Problem requirements.
Search for the word "string" in the entries. Each line that holds it should be copied.

Material for the task.

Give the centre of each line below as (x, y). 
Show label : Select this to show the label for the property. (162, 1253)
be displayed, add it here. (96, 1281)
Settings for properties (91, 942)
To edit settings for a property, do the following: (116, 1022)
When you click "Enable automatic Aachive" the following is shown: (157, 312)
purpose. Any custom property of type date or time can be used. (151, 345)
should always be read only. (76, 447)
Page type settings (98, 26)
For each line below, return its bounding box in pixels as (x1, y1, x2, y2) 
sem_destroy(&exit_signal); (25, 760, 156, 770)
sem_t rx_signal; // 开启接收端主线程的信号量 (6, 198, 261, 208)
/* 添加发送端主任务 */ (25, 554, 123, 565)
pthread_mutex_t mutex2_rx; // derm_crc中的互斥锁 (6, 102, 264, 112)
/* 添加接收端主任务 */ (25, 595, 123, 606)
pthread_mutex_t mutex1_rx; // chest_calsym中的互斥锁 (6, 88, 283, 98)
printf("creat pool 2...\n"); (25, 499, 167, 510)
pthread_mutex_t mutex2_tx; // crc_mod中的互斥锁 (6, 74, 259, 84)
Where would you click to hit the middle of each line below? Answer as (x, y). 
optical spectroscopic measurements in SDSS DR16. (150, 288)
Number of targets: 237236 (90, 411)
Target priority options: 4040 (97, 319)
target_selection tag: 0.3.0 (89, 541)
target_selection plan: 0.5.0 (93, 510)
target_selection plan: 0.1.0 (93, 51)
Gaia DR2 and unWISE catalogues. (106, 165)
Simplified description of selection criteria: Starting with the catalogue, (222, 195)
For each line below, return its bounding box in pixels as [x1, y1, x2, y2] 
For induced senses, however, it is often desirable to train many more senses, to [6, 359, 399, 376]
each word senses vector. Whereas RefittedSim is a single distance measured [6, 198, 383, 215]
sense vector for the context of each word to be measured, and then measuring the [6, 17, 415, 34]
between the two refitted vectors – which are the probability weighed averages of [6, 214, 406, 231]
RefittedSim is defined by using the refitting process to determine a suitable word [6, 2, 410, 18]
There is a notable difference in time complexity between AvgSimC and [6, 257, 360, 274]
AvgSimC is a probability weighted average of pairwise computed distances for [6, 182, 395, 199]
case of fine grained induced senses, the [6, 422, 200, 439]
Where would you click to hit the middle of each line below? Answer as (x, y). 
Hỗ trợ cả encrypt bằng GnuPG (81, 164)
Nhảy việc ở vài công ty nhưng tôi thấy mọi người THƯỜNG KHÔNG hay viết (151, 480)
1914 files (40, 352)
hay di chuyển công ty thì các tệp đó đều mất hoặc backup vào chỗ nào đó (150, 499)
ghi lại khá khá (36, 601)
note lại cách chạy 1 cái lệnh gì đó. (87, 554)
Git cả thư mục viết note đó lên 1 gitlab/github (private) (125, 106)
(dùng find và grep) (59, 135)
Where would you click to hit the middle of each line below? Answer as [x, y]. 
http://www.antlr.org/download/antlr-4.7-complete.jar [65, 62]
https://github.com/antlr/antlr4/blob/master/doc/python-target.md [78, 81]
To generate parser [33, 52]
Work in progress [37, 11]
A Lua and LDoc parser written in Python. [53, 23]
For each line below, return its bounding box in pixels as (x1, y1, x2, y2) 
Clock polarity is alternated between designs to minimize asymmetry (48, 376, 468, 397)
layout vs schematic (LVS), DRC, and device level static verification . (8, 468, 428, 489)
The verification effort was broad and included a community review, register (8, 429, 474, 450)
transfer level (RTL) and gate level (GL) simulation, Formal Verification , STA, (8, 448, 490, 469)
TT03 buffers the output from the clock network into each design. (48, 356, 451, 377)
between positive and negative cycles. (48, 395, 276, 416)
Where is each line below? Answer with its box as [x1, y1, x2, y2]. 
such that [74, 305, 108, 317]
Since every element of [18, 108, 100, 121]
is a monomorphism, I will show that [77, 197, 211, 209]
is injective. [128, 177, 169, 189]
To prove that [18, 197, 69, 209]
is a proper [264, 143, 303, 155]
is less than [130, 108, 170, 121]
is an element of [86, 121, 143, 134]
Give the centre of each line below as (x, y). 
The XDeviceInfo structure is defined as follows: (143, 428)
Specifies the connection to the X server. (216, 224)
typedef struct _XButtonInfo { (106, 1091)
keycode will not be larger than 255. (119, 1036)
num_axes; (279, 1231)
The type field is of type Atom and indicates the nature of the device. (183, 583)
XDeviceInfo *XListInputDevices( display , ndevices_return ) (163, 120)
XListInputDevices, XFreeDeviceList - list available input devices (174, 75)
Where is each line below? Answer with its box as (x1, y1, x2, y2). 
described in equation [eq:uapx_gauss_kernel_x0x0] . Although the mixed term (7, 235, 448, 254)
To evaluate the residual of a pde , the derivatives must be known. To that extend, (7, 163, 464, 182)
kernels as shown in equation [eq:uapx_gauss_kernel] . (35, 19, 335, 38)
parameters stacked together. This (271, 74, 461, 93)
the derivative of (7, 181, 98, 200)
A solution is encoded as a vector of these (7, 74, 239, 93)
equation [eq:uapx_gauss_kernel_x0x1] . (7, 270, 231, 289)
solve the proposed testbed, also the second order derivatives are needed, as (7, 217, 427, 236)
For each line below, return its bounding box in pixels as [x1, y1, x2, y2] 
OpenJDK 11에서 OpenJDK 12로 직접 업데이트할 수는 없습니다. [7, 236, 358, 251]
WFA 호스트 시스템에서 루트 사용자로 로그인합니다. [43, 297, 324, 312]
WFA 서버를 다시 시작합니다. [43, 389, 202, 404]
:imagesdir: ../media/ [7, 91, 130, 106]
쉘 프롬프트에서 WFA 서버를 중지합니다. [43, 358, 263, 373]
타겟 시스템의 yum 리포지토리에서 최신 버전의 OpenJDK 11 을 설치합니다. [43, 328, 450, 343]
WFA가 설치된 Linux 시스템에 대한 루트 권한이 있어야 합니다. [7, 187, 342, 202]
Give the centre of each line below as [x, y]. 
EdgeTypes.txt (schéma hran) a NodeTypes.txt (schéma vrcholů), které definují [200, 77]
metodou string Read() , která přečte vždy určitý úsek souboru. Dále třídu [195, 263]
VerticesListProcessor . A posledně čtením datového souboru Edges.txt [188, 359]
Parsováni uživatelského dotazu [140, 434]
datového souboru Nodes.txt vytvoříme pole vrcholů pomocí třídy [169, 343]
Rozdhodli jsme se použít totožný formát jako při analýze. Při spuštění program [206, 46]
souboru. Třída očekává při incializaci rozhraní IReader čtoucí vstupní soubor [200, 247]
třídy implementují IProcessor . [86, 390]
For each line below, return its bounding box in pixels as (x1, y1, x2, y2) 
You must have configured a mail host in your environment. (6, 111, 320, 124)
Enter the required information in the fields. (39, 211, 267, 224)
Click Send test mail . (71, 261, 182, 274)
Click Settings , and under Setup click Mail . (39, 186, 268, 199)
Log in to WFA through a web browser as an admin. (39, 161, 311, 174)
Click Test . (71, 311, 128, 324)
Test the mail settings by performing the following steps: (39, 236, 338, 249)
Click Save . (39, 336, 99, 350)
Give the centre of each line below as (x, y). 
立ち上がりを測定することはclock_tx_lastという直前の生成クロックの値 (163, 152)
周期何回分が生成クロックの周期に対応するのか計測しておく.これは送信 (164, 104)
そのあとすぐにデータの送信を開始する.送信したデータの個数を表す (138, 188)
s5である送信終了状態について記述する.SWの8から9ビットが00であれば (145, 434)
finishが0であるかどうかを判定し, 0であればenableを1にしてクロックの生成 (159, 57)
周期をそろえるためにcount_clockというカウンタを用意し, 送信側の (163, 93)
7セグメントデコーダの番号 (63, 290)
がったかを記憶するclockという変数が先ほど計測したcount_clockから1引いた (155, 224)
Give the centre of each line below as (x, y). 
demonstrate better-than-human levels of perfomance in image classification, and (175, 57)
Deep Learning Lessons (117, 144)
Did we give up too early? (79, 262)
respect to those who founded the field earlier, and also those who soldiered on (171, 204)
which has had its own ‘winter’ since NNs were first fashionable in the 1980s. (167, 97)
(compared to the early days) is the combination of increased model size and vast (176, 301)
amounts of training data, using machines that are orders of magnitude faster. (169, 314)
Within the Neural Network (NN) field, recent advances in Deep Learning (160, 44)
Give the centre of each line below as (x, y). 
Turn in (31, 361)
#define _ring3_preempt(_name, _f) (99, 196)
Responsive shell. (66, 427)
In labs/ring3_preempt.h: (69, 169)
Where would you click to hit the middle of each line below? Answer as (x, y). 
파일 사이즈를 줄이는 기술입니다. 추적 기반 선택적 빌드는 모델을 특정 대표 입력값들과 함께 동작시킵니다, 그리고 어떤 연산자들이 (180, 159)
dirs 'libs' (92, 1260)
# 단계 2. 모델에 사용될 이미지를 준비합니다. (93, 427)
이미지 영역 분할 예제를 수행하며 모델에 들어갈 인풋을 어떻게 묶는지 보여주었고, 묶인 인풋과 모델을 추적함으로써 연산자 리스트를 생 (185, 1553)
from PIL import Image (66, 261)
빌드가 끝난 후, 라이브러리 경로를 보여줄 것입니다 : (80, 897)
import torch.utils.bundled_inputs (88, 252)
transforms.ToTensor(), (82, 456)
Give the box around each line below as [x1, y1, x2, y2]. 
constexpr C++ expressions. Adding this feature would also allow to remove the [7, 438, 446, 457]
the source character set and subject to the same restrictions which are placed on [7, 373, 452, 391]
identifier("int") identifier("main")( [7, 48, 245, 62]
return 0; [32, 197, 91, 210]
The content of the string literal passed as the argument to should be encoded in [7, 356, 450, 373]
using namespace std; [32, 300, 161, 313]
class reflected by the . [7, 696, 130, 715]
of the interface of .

Reply to the exercise.
metodou string Read() , která přečte vždy určitý úsek souboru. Dále třídu [195, 263]
The content of the string literal passed as the argument to should be encoded in [7, 356, 450, 373]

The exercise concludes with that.